После обеда бывал тягостный урок еврейского языка, тягостный потому, что в явный вред себе твердо держались принципа – числом поболее, ценою подешевле, и то только во второй его части. Когда позже отец принялся за перестройку дома, обошедшуюся в несколько десятков тысяч рублей, разработка плана была поручена доморощенному архитектору, и из-за экономии в 200–300 рублей обезображен был дом и уменьшена его доходность. При поступлении в гимназию старшему брату – учение давалось ему туго – пришлось взять репетитора и приглашен был сын одного из жильцов, взрослый гимназист третьего класса, которому платили 4 рубля в месяц, притом не непосредственно, а предоставляя удерживать из неаккуратно вносимой квартирной платы. Репетитор завел тетрадку, в которой выставлял брату отметки, и, к великому соблазну, я видел написанное им слово: «поведение» – у него не хватило смелости допустить, что среди трех звуков «е» ни один не пишется через «ять». Таков примерно был и учитель еврейского языка, и очарование Библии, равно, впрочем, как и древних классиков, я познал уже только в зрелом возрасте, собственными тяжелыми усилиями продираясь сквозь внушенное жалкими невеждами молодецкое отношение к величайшим творениям человеческого гения.
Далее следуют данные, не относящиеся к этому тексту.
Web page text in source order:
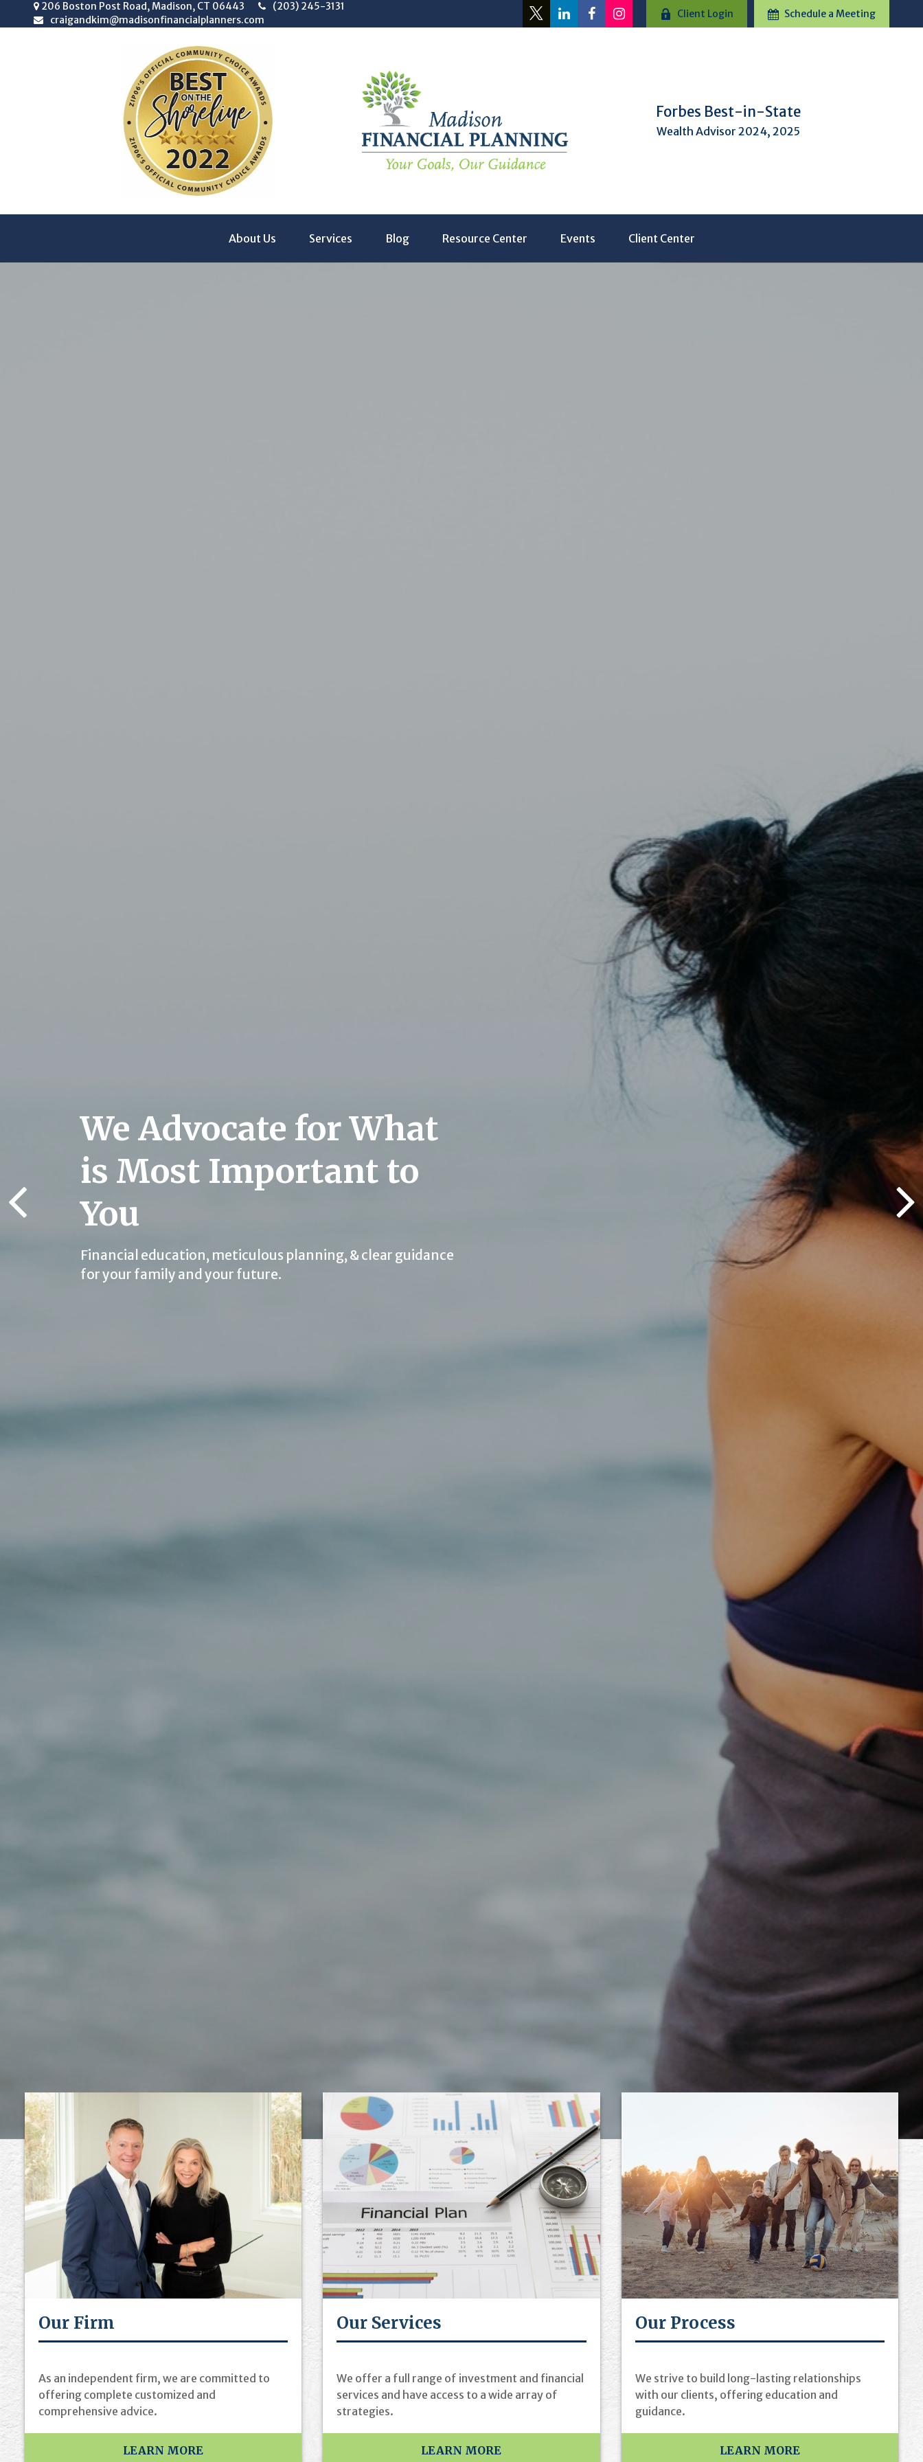
206 Boston Post Road, Madison, CT 06443
(203) 245-3131
craigandkim@madisonfinancialplanners.com
Client Login Schedule a Meeting
Forbes Best-in-State
Wealth Advisor 2024, 2025
About Us Services Blog Resource Center Events Client Center
We Advocate for What
is Most Important to
You
Financial education, meticulous planning, & clear guidance
for your family and your future.
Our Firm
As an independent firm, we are committed to
offering complete customized and
comprehensive advice.
LEARN MORE
Our Services
We offer a full range of investment and financial
services and have access to a wide array of
strategies.
LEARN MORE
Our Process
We strive to build long-lasting relationships
with our clients, offering education and
guidance.
LEARN MORE
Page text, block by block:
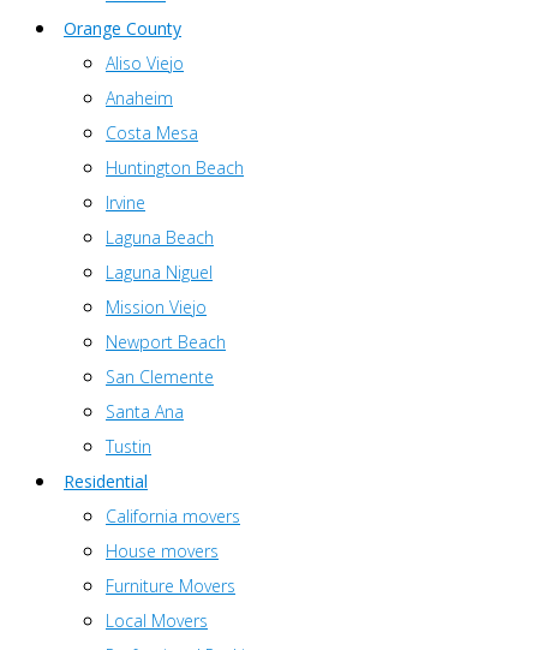
Orange County
Aliso Viejo
Anaheim
Costa Mesa
Huntington Beach
Irvine
Laguna Beach
Laguna Niguel
Mission Viejo
Newport Beach
San Clemente
Santa Ana
Tustin
Residential
California movers
House movers
Furniture Movers
Local Movers

У сестры в это время бывал урок музыки на рояле, а позже и пения. Музыка вызывала всегда особые сладостно-волнующие ощущения; с неослабевающим наслаждением я всегда слушал и гаммы, и экзерсисы, и сольфеджио, и страстно сестре завидовал, но обучение мальчиков музыке считалось по меньшей мере неуместным: другое дело – девицы. Предлагая невесту, сваха не преминет на одном из первых мест упомянуть об умении играть на рояле, это крупный козырь, а мальчикам оно ни к чему.
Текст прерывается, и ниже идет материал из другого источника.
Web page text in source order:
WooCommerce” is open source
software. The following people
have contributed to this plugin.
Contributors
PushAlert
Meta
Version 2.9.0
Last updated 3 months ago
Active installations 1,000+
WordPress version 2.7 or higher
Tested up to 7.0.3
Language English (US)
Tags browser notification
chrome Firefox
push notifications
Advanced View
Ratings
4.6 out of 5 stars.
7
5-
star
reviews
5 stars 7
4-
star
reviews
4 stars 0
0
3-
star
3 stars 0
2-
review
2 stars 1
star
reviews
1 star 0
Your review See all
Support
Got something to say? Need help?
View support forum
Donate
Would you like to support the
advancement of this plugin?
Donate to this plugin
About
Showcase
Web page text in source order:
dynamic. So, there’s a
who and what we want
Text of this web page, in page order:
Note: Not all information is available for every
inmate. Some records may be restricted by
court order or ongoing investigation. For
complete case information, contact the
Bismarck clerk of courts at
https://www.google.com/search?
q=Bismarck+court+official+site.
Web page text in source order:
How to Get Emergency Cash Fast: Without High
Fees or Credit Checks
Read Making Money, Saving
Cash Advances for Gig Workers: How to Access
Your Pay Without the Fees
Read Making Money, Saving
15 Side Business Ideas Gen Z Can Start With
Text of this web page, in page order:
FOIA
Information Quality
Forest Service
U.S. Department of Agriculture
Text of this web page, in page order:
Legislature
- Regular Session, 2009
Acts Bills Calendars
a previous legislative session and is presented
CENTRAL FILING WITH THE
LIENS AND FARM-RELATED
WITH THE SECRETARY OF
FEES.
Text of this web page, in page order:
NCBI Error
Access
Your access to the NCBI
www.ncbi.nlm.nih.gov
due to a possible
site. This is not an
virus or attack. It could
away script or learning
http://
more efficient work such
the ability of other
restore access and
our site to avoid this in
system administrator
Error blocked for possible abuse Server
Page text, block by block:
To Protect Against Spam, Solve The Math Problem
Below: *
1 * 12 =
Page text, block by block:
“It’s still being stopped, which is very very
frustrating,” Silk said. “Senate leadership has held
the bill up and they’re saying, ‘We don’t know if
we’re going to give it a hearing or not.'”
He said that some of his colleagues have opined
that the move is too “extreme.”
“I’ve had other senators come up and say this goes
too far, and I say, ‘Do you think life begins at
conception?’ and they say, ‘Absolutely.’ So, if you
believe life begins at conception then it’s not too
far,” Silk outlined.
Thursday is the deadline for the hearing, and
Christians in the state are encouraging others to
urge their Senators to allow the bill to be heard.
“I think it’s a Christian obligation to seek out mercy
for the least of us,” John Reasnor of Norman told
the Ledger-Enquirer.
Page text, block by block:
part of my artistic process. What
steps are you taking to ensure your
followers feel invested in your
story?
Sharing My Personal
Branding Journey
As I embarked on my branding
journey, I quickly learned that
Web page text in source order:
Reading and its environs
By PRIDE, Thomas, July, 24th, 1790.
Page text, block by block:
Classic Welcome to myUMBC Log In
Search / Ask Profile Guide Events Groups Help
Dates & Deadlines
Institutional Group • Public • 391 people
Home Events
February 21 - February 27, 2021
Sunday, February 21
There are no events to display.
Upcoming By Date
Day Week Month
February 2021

После окончания урока мы все сбегаемся к матери – отца, как обычно, опять нет дома, и можно шумно выражать свое настроение – мы уверены, что у нее припрятаны какие-нибудь лакомства, в особенности тающие во рту пирожки – птифур из замечательных французских кондитерских, мать отнекивается, но на наши ласки быстро сдается, мы вместе уплетаем, и так до старости я и остался сластеной.
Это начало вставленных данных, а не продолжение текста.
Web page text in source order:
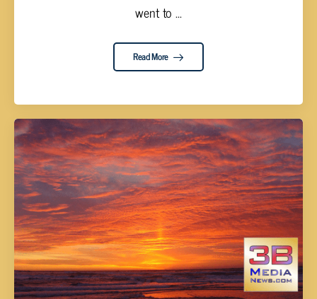
went to ...
Read More
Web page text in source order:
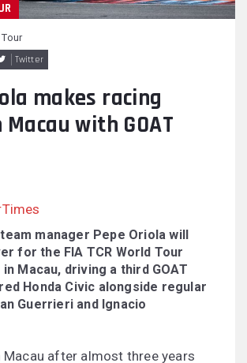
Twitter
makes racing
with GOAT
manager Pepe Oriola will
for the FIA TCR World Tour
Macau, driving a third GOAT
Honda Civic alongside regular
Guerrieri and Ignacio
Macau after almost three years
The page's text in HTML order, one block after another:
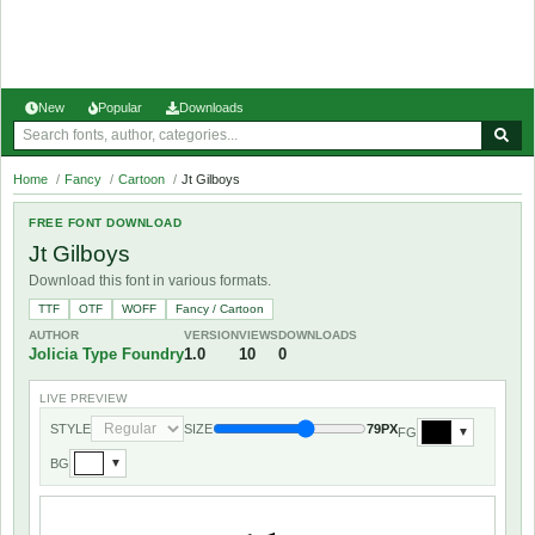
New Popular Downloads
Home / Fancy / Cartoon / Jt Gilboys
FREE FONT DOWNLOAD
Jt Gilboys
Download this font in various formats.
TTF OTF WOFF
Fancy / Cartoon
AUTHOR
Jolicia Type Foundry
VERSION
1.0
VIEWS
10
DOWNLOADS
0
LIVE PREVIEW
STYLE SIZE 79PXFG ▼
BG ▼
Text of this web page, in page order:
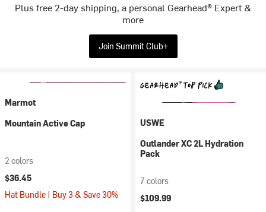
Plus free 2-day shipping, a personal Gearhead® Expert &
more
Join Summit Club+
Marmot
Mountain Active Cap
2 colors
$36.45
Hat Bundle | Buy 3 & Save 30%
USWE
Outlander XC 2L Hydration
Pack
7 colors
$109.99
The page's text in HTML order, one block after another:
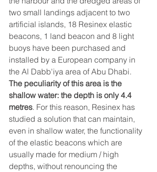
two small landings adjacent to two
artificial islands, 18 Resinex elastic
beacons, 1 land beacon and 8 light
buoys have been purchased and
installed by a European company in
the Al Dabb'iya area of ​​Abu Dhabi.
The peculiarity of this area is the
shallow water: the depth is only 4.4
metres. For this reason, Resinex has
studied a solution that can maintain,
even in shallow water, the functionality
of the elastic beacons which are
usually made for medium / high
depths, without renouncing the
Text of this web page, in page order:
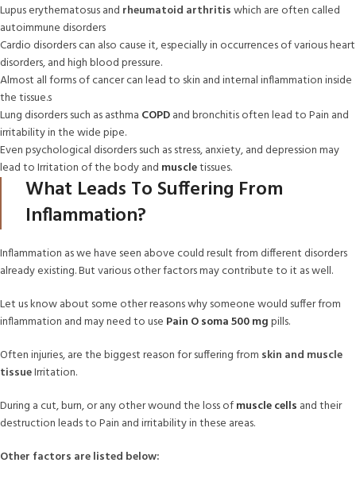
Lupus erythematosus and rheumatoid arthritiswhich are often called
autoimmune disorders
Cardio disorders can also cause it, especially in occurrences of various heart
disorders, and high blood pressure.
Almost all forms of cancer can lead to skin and internal inflammation inside
the tissue.s
Lung disorders such as asthma COPDand bronchitis often lead to Pain and
irritability in the wide pipe.
Even psychological disorders such as stress, anxiety, and depression may
lead to Irritation of the body and muscletissues.
What Leads To Suffering From
Inflammation?
Inflammation as we have seen above could result from different disorders
already existing. But various other factors may contribute to it as well.
Let us know about some other reasons why someone would suffer from
inflammation and may need to use Pain O soma 500 mgpills.
Often injuries, are the biggest reason for suffering from skin and muscle
tissueIrritation.
During a cut, burn, or any other wound the loss ofmuscle cells and their
destruction leads to Pain and irritability in these areas.
Other factors are listed below:
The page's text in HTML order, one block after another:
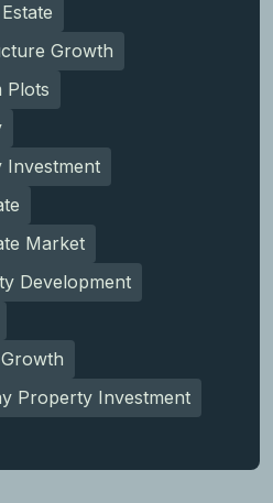
Growth
Plots
Investment
Market
Development
Property Investment
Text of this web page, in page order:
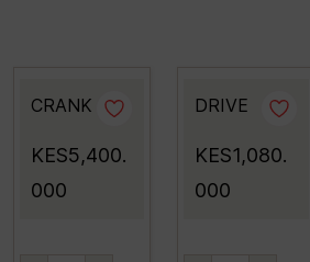
CRANK
KES5,400.
000
DRIVE
KES1,080.
000

А затем с братом спешим в библиотеку, где, кажется, уже с семилетнего возраста были абонированы – в доме, кроме наших учебников, не было ни одной русской книги, да и вообще никаких книг, кроме молитвенников и еще каких-то брошюр, которые сочинял дальний родственник матери – маньяк, еврейский вариант юродивого, бедный как церковная крыса. Все собранные за брошюры деньги он употреблял на печатание новых, а чем и как питался – было загадкой, он как будто в питании и не нуждался. Может быть, потому, что книга в доме была редкостью, я к ней питал большое беззаветное почтение и с неким благоговением входил в библиотеку Бортневского, в которой три комнаты по всем стенам были уставлены полками с книгами с золотым или черным тиснением на желтом корешке переплета. В библиотеке всегда царила серьезная тишина, и сам Бортневский, высокий блондин с приятным лицом и задумчивыми, где-то витающими глазами, говорил тихим, осторожным голосом, словно боясь нарушить покой книг. Я был убежден, что он все книги прочел – как же иначе – и в его серьезности видел проявление сознания своего превосходства над посетителями, которым не под стать одолеть и сколько-нибудь заметную часть его сокровищницы. Бортневский был, в сущности, единственным руководителем нашего самообразования, и ему я был обязан упоительным наслаждением, доставленным чтением, вернее – глотанием Майн Рида, Эмара, Жюля Верна, Вальтера Скотта. Мне казалось, что писатель, способный доставлять другим высокое наслаждение, сам должен быть существом сверхъестественным, литературное творчество рисовалось не житейским занятием, а священнодействием, и звание писателя недосягаемым. Безжалостная действительность, среди многого другого, не только разрушила детское представление, но не раз, особенно в изгнании, мстила жестокими разочарованиями, однако след этого представления удалось, к великому счастью, пронести в душе через всю жизнь. А тогда меня все тянуло попробовать испытать, какие чувства, какое состояние овладевает, что вообще происходит с человеком, когда он отдается сочинительству. В глубокой тайне, даже от брата, я приобрел изящную записную книжку и, крадучись, стал сочинять, конечно, беспомощное подражание прочитанному.